WXNA-LP
- Nashville, Tennessee; United States;
- Broadcast area: Nashville
- Frequency: 101.5 MHz

Programming
- Format: Freeform

Ownership
- Owner: WRVU Friends and Family

History
- First air date: June 4, 2016

Technical information
- Licensing authority: FCC
- Facility ID: 195506
- Class: L1
- ERP: 100 watts
- HAAT: 30 meters (98 ft)
- Transmitter coordinates: 36°10′37″N 86°46′41″W﻿ / ﻿36.17694°N 86.77806°W

Links
- Public license information: LMS
- Webcast: Listen Live
- Website: www.wxnafm.org

= WXNA-LP =

WXNA-LP (101.5 FM) is a community-oriented 501(c)(3) low-powered FM radio station that is licensed to and located in Nashville, Tennessee, United States. The freeform-formatted station operates with an effective radiated power of 100 watts.
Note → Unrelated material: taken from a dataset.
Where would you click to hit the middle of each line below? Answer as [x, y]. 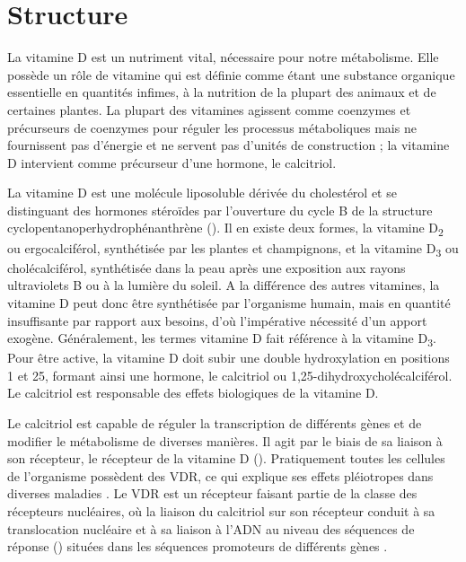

WXNA was voted "Best Radio Station" by the readers of the Nashville Scene in the 2017 "Best of Nashville" issue.

==History==
After the 2011 sale of the license of WRVU, the college radio station of Vanderbilt University, several disc jockeys who had worked at WRVU organized under the intention to create a new non-profit radio station, which became WXNA. (WRVU became an internet-only radio station after the station's FM signal went off the air in 2011, but returned a short time after, as Nashville Public Radio's classical radio station WFCL, making it a sister station of WPLN-WPLN-FM. That station will become a local music-formatted outlet before the end of 2020, under the call letters WNXP.)

The co-founders of WXNA are Roger Blanton (Delicious Elixir), Ashley Crownover (Set Records to Stun), Randy Fox (Hipbilly Jamboree), Jonathan Grigsby (Set Records to Stun), Heather Lose (Aging Hipster), Laura Powers (Needles + Pins), and Pete Wilson (Nashville Jumps). After several fundraisers and the process of application filing with the Federal Communications Commission, WXNA-LP began operations, broadcasting at 101.5 megahertz, on June 4, 2016.

==Programming==
The station features a mixture of music, talk shows, and cultural and public affairs programming. Everything broadcast on WXNA is locally produced, with no network or syndicated programming. Several professional musicians who reside in the Nashville area have their own radio shows on WXNA, as do a handful of deejays who previously worked in commercial radio. The station's block-formatting means that WXNA carries shows in a wide range of formats, from jazz to blues to hip-hop, Americana, punk rock and beyond. All programming is listener-supported as it is a 501(c)(3), and WXNA is underwritten by some local businesses.

==Coverage area==
WXNA-LP's 100 watts of power is just sufficient to cover the entire core of the Nashville area. One can hear the station outside of the Nashville area via the station's online stream on its website, or on the TuneIn mobile app.